NOTE: Make sure you edit snakemake_PopInf_slurm.sh
before running PopInf
sbatch snakemake_PopInf_slurm.sh A
sbatch snakemake_PopInf_slurm.sh X
After submitting snakemake_PopInf_slurm.sh
PopInf will run. PopInf will output PCA plots as well as an inferred population report for each automsome separately and all autosomes merged and the X chromosome. The PCA plots will provide a visual representation of how the unknown sample(s) compare(s) to the reference panel. For each unknown sample, the inferred population reports will provide distances to each reference population's centroid, and inferred ancestry based on how close the sample is to each population.

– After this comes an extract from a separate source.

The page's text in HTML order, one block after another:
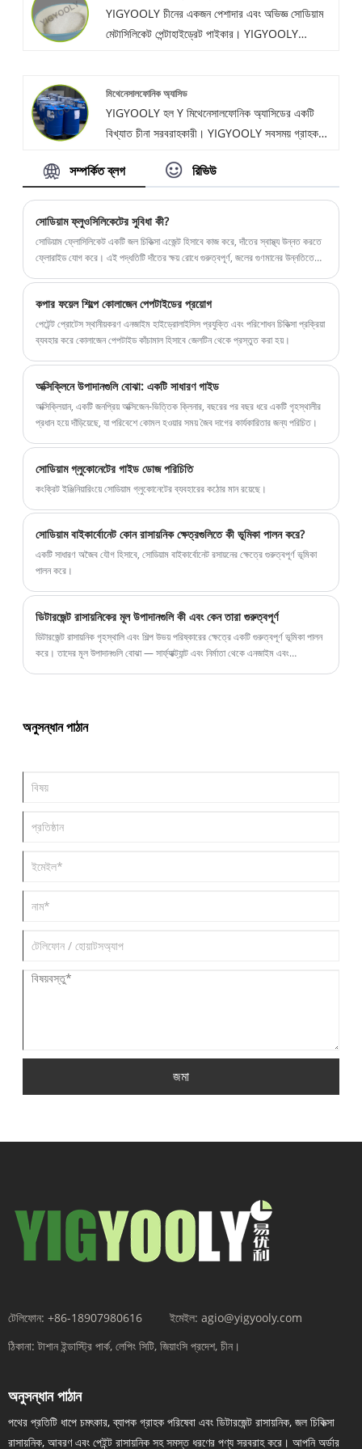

We ran PopInf using 986 unrelated individuals from the 1000 Genomes consortium as our reference panel and 148 GTEx samples as our unknown panel. Our sample lists are provided in this folder, and our configuration file can be seen above. Additionally, we have provided the PCA plot and inferred population report that PopInf generated for the merged autosomes in this folder.